Harvey likes to point out that Christians in the early church suffered not only rejection, but torture and even death. Yet the Church grew by leaps and bounds because they had something that was worth suffering for and were eager to invite others to be a part of this new Way of life.

The key is the invitation – to simply say to another, “Will you come to church with me?” The important thing to remember is that success is not measured by the number of people who say ‘yes’ but in our faithfulness in inviting them to be a part of God’s kingdom. Success is one person inviting another to come to church.. God is only asking us to invite. How the other responds is not our concern – that is God’s worry, and God has the hardest part.

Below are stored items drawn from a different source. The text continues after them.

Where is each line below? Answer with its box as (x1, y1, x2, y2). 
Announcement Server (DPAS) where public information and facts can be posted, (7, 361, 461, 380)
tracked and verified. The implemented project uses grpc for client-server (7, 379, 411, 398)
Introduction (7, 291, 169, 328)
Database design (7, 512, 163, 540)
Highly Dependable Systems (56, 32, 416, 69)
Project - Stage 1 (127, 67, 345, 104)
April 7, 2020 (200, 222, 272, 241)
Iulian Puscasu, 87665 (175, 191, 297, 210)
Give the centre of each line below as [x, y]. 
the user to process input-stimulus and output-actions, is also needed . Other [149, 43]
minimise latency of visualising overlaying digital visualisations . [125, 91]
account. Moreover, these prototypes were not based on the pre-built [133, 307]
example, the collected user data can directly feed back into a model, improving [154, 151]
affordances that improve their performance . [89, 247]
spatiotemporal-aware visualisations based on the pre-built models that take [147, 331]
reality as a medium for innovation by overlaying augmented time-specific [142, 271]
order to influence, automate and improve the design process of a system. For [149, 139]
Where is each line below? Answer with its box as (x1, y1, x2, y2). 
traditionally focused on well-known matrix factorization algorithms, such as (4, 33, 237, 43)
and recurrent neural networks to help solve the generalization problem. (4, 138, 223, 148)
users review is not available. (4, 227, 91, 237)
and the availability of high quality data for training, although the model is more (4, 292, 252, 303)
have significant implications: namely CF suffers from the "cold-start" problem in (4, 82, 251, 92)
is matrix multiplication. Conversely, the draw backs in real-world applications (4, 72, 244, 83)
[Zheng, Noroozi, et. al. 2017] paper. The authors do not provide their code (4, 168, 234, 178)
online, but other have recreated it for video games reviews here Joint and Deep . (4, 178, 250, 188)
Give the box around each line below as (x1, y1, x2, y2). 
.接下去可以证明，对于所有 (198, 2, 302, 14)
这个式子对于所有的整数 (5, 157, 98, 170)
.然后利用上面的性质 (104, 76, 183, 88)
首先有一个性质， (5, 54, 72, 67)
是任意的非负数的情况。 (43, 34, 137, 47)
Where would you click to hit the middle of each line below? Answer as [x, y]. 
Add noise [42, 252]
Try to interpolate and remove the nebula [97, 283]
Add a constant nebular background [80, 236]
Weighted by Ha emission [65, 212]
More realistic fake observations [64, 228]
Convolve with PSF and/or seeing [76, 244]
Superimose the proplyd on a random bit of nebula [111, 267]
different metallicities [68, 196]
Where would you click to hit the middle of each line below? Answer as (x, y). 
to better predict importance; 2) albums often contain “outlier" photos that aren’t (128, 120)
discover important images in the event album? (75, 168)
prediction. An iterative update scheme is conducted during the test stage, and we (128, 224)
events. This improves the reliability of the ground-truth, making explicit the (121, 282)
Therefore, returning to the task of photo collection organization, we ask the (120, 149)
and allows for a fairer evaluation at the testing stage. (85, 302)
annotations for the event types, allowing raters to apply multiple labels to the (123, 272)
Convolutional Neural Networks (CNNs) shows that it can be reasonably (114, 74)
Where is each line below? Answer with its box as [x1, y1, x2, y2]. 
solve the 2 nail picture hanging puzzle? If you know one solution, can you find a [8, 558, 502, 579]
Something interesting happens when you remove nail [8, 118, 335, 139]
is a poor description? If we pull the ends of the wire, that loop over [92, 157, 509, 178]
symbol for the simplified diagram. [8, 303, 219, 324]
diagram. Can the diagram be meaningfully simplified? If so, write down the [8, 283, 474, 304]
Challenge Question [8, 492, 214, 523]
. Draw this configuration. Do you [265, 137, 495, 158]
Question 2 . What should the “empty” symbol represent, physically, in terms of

As I listened to her story, it was clear to me that God had been very active in the life of the woman I was visiting in hospice. And I realize that my role as a chaplain to her was to invite her into a deeper reflection so she could see God’s movement in her life, and trust in God’s continued faithfulness to her.

I think of the many people out there in the world who are frightened, or lonely, or grieving, or dying, or just needing to know they have dignity and value. God is already at work in their lives. But how will they know if we do not invite them to come to church.

Just as the Creator formed the first humans from the dust of the earth, God the Master Potter continues to mold and shape the spoiled clay of humanity into the Body of Christ, through the community of the church. This is why the act of inviting others is so important. We are not doing it so we can get more people in the pews, or have more envelopes in the collection plate. We are doing it because God wants to be in relationship with people – to be a part of their lives and to have them be a part of God’s life in the world. God wants to be our partner in mission. We are doing it because being the Church is more than just worship on Sunday – it is about growing disciples ; it is about growing the Kingdom of God.

Back to Church Sunday has become a yearly event not only in the Anglican Church but across many denominations. But I hope we will not treat it as an end in itself so that once a year we will think about inviting someone to Church. I hope we will see Back to Church Sunday as the start of something much bigger: Back to Church Sunday is an opportunity to become a community that not only welcomes others, but invites us all to grow together, into a deeper relationship with our God.